Researchers train robots to see into the future

Robots usually react in real time: something happens, they respond. Now researchers University of California, Berkeley are working on a system that lets robots “imagine the future of their actions” so that they can interact with things they’ve never seen before.

The technology is called visual foresight and it allows “robots to predict what their cameras will see if they perform a particular sequence of movements.”

Write the researchers:

These robotic imaginations are still relatively simple for now – predictions made only several seconds into the future – but they are enough for the robot to figure out how to move objects around on a table without disturbing obstacles. Crucially, the robot can learn to perform these tasks without any help from humans or prior knowledge about physics, its environment or what the objects are. That’s because the visual imagination is learned entirely from scratch from unattended and unsupervised exploration, where the robot plays with objects on a table. After this play phase, the robot builds a predictive model of the world, and can use this model to manipulate new objects that it has not seen before.

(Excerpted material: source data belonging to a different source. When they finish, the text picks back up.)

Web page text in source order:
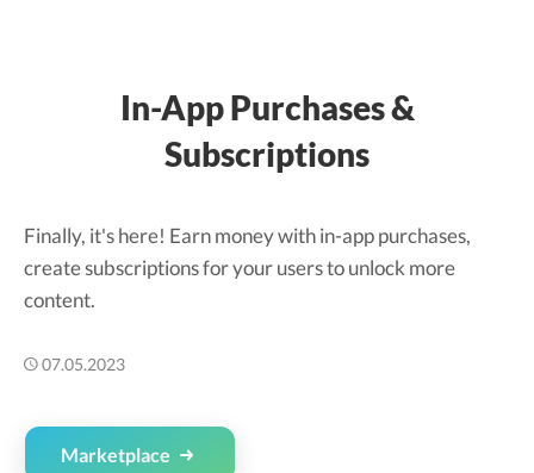
In-App Purchases &
Subscriptions
Finally, it's here! Earn money with in-app purchases,
create subscriptions for your users to unlock more
content.
07.05.2023
Marketplace
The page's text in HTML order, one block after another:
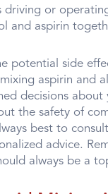
driving or
and aspirin
potential side
aspirin and
decisions about
the safety of
best to
advice.
always be a
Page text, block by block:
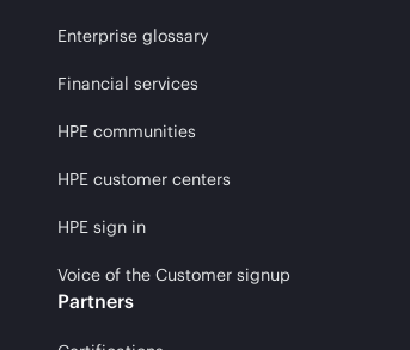
Enterprise glossary
Financial services
HPE communities
HPE customer centers
HPE sign in
Voice of the Customer signup
Partners
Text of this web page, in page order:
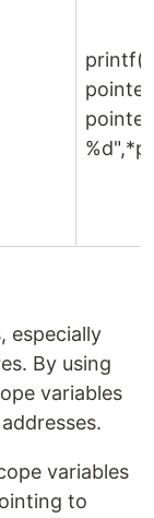
especially
By using
variables
variables
to

“In the same way that we can imagine how our actions will move the objects in our environment, this method can enable a robot to visualize how different behaviors will affect the world around it,” said Sergey Levine, assistant professor at Berkeley’s Department of Electrical Engineeing and Computer Sciences. “This can enable intelligent planning of highly flexible skills in complex real-world situations.”

The system uses convolutional recurrent video prediction to “predict how pixels in an image will move from one frame to the next based on the robot’s actions.” This means that it can play out scenarios before it begins touching or moving objects.

“In that past, robots have learned skills with a human supervisor helping and providing feedback. What makes this work exciting is that the robots can learn a range of visual object manipulation skills entirely on their own,” said Chelsea Finn, a doctoral student in Levine’s lab and inventor of the original DNA model.

The robot needs no special information about its surroundings or any special sensors. A camera is used to analyze the scene and then act accordingly, much as we can predict what will happen if we move objects on a table into each other.

“Children can learn about their world by playing with toys, moving them around, grasping, and so forth. Our aim with this research is to enable a robot to do the same: to learn about how the world works through autonomous interaction,” Levine said. “The capabilities of this robot are still limited, but its skills are learned entirely automatically, and allow it to predict complex physical interactions with objects that it has never seen before by building on previously observed patterns of interaction.”